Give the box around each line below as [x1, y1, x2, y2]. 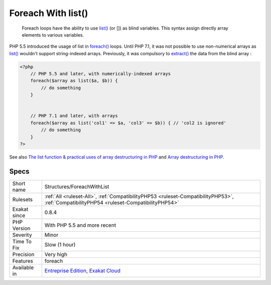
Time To [12, 238, 32, 245]
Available [12, 264, 34, 271]
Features [12, 257, 34, 264]
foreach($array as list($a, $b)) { [30, 78, 118, 84]
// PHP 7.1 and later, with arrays [30, 113, 118, 119]
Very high [44, 251, 68, 258]
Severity [12, 231, 32, 238]
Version [12, 225, 31, 232]
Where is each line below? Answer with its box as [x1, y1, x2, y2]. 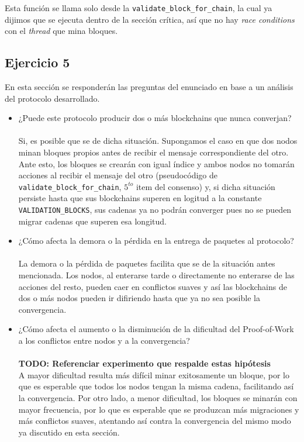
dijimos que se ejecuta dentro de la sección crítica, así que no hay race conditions [5, 13, 295, 25]
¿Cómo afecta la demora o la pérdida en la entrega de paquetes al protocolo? [18, 234, 294, 247]
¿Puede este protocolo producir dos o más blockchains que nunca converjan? [18, 112, 292, 124]
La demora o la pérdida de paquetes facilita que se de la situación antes [18, 257, 275, 270]
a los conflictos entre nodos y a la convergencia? [18, 334, 190, 347]
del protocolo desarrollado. [5, 92, 100, 104]
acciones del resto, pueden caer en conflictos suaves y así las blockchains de [18, 280, 287, 292]
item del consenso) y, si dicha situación [136, 180, 275, 192]

__ABOUT THIS EXERCISE__
Exact transcription of the full listing above is required; images do not belong in it.

__EXERCISE RESPONSE__
Give the box around each line below as [x1, y1, x2, y2]. 
Time To [12, 238, 32, 245]
Available [12, 264, 34, 271]
Features [12, 257, 34, 264]
foreach($array as list($a, $b)) { [30, 78, 118, 84]
// PHP 7.1 and later, with arrays [30, 113, 118, 119]
Very high [44, 251, 68, 258]
Severity [12, 231, 32, 238]
Version [12, 225, 31, 232]
Where is each line below? Answer with its box as [x1, y1, x2, y2]. 
dijimos que se ejecuta dentro de la sección crítica, así que no hay race conditions [5, 13, 295, 25]
¿Cómo afecta la demora o la pérdida en la entrega de paquetes al protocolo? [18, 234, 294, 247]
¿Puede este protocolo producir dos o más blockchains que nunca converjan? [18, 112, 292, 124]
La demora o la pérdida de paquetes facilita que se de la situación antes [18, 257, 275, 270]
a los conflictos entre nodos y a la convergencia? [18, 334, 190, 347]
del protocolo desarrollado. [5, 92, 100, 104]
acciones del resto, pueden caer en conflictos suaves y así las blockchains de [18, 280, 287, 292]
item del consenso) y, si dicha situación [136, 180, 275, 192]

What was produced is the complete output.